- Work task -
Only one stretch of the records below is wanted: the lines from the one holding "rainforest : [8, 173, 48, 181]" through the one holding "include hardware or". Return it exactly, both ends included.

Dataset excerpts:
○ ○ ○ ○ ○

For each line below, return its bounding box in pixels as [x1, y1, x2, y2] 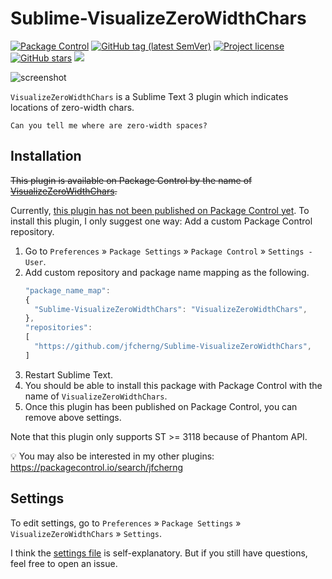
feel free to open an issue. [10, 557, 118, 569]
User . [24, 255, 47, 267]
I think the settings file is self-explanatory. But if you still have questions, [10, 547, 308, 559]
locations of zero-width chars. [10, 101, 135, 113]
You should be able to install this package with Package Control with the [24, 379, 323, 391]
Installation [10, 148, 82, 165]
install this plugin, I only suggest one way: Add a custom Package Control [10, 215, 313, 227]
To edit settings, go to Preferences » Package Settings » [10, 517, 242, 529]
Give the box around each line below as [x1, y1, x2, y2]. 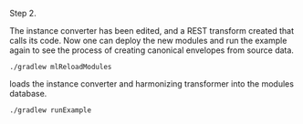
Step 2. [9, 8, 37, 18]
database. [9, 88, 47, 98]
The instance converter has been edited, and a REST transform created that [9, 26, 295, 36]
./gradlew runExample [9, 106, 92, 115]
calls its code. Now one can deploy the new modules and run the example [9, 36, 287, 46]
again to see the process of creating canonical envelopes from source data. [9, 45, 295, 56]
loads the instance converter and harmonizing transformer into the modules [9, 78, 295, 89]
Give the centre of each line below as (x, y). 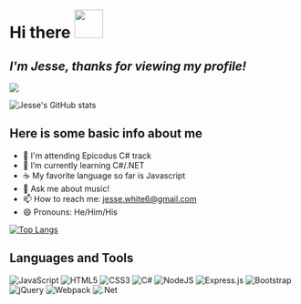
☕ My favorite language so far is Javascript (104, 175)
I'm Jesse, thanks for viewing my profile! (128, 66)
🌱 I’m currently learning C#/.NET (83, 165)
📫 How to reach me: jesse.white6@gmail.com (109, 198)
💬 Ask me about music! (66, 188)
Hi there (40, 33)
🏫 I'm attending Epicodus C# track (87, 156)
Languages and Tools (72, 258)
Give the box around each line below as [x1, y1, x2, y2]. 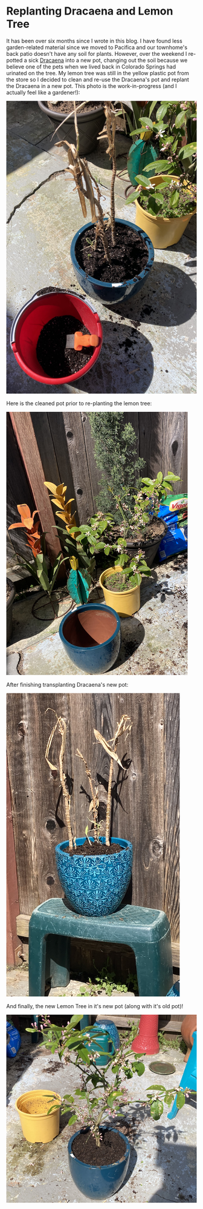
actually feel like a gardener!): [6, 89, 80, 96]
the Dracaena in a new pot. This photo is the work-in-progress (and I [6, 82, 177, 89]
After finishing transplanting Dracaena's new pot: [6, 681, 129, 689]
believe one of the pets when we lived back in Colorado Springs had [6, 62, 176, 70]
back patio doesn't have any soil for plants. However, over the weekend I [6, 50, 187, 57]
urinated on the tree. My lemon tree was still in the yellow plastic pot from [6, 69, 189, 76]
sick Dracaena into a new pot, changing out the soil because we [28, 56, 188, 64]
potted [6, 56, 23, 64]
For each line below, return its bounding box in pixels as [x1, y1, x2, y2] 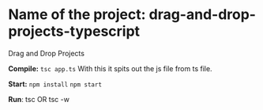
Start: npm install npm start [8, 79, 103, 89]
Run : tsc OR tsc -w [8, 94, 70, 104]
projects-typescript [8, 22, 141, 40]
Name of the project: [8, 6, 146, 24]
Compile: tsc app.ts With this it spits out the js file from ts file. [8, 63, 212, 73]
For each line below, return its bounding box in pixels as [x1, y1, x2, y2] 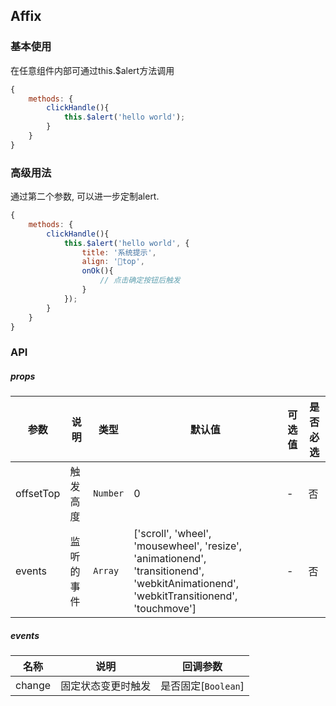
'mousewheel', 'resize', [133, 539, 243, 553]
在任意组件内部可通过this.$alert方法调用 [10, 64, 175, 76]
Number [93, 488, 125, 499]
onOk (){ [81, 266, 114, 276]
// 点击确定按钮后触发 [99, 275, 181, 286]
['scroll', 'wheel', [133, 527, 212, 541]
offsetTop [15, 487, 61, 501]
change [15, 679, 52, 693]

○ ○ ○ ○ ○

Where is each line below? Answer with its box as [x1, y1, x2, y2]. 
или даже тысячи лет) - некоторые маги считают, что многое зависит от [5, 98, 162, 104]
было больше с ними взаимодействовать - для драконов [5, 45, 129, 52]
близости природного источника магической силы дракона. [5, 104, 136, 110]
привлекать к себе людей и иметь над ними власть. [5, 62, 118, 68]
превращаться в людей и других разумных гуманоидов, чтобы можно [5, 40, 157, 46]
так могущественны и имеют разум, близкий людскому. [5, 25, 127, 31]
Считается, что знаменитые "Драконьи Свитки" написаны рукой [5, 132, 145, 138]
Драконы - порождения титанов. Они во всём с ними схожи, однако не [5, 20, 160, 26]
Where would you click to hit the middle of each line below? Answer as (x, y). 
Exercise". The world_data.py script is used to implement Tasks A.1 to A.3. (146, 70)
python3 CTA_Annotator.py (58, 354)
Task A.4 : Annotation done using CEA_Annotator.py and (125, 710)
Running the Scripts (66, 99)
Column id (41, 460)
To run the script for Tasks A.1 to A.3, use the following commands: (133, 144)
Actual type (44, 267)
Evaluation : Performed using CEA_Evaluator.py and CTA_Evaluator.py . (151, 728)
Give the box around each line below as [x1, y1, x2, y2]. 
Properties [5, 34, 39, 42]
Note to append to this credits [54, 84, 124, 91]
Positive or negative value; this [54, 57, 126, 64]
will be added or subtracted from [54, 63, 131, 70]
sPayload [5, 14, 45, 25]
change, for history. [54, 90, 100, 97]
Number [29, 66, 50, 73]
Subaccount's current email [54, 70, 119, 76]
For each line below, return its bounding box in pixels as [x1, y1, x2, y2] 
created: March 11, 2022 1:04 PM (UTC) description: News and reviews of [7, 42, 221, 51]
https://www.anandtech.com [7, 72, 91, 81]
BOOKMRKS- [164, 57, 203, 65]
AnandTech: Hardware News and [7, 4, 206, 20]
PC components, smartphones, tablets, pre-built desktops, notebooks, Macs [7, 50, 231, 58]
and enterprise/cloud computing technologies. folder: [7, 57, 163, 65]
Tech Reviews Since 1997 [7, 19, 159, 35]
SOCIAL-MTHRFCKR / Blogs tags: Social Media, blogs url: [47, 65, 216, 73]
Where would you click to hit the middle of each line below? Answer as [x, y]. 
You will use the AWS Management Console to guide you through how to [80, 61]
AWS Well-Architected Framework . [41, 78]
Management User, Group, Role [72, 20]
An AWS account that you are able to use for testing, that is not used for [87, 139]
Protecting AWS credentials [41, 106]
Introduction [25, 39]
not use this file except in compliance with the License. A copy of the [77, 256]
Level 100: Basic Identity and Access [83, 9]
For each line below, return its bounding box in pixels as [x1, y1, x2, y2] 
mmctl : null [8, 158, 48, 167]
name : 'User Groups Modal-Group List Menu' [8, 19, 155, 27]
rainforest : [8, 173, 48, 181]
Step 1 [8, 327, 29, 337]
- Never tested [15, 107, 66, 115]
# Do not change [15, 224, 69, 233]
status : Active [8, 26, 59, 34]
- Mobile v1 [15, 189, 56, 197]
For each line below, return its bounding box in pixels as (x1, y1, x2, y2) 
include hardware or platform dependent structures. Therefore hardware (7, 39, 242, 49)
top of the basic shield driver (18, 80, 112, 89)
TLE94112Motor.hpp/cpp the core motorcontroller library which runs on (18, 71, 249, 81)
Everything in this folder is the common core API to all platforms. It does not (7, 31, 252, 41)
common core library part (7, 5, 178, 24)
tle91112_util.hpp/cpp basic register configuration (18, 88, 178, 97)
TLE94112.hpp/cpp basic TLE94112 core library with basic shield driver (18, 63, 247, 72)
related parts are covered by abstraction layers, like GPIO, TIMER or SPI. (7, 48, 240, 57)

○ ○ ○ ○ ○

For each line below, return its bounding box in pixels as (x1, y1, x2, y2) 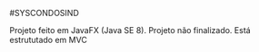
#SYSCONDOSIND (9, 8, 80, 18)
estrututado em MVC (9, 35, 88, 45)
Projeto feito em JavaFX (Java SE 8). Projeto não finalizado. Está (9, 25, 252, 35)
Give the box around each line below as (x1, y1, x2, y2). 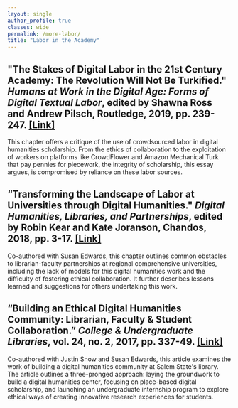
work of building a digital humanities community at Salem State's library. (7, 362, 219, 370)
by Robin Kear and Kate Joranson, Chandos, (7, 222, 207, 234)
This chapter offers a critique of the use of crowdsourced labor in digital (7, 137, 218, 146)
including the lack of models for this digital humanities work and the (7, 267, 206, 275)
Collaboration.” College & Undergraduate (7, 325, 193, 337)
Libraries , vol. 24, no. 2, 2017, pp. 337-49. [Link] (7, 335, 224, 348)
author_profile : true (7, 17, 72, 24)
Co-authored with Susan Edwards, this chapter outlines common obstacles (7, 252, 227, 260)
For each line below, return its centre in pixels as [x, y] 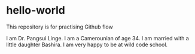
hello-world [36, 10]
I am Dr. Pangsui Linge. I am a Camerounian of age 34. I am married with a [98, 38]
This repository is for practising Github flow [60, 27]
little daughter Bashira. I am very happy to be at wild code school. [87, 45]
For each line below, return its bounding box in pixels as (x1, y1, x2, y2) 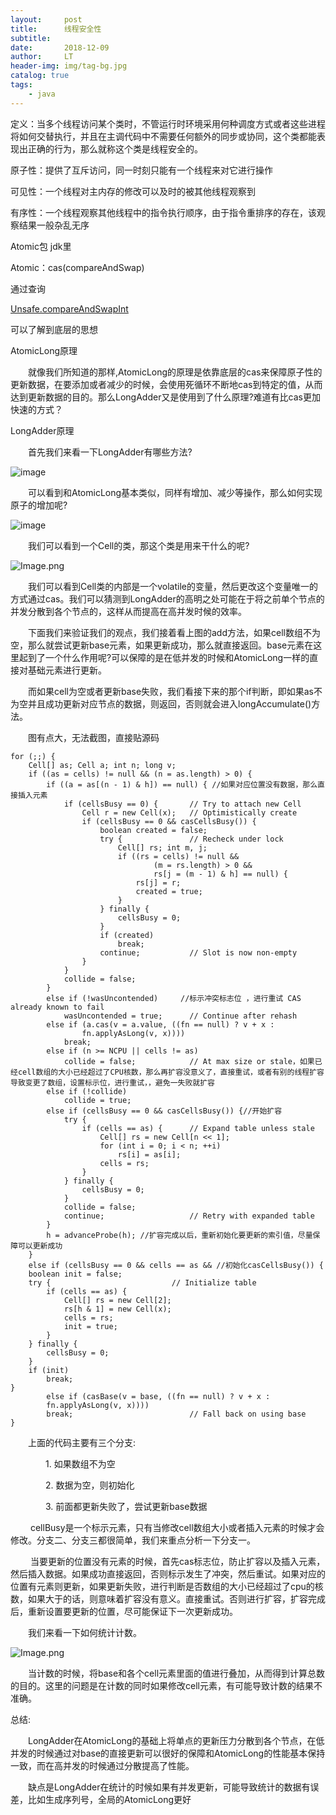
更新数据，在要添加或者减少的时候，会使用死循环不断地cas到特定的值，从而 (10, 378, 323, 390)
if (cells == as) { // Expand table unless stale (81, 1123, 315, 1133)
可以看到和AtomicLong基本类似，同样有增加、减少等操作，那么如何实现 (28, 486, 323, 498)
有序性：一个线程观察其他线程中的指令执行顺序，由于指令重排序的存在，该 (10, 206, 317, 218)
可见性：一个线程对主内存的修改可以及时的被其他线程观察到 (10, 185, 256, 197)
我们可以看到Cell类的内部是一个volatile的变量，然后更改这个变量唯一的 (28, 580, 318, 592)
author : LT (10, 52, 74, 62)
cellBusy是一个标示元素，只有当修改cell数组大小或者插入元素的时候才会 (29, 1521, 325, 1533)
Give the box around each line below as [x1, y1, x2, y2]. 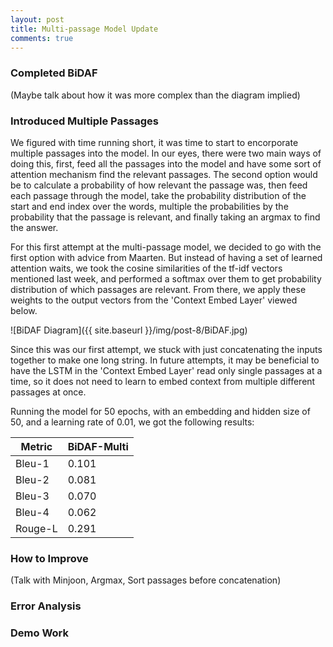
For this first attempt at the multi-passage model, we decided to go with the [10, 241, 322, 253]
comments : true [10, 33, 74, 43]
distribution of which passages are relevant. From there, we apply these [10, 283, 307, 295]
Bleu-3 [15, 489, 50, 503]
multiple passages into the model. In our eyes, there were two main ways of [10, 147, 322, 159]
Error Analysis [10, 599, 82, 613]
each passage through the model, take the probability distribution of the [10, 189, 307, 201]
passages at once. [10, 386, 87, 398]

○ ○ ○ ○ ○

- Result -
rainforest : [8, 173, 48, 181]
Step 1 [8, 327, 29, 337]
- Never tested [15, 107, 66, 115]
# Do not change [15, 224, 69, 233]
status : Active [8, 26, 59, 34]
- Mobile v1 [15, 189, 56, 197]
For each line below, return its bounding box in pixels as (x1, y1, x2, y2) 
include hardware or platform dependent structures. Therefore hardware (7, 39, 242, 49)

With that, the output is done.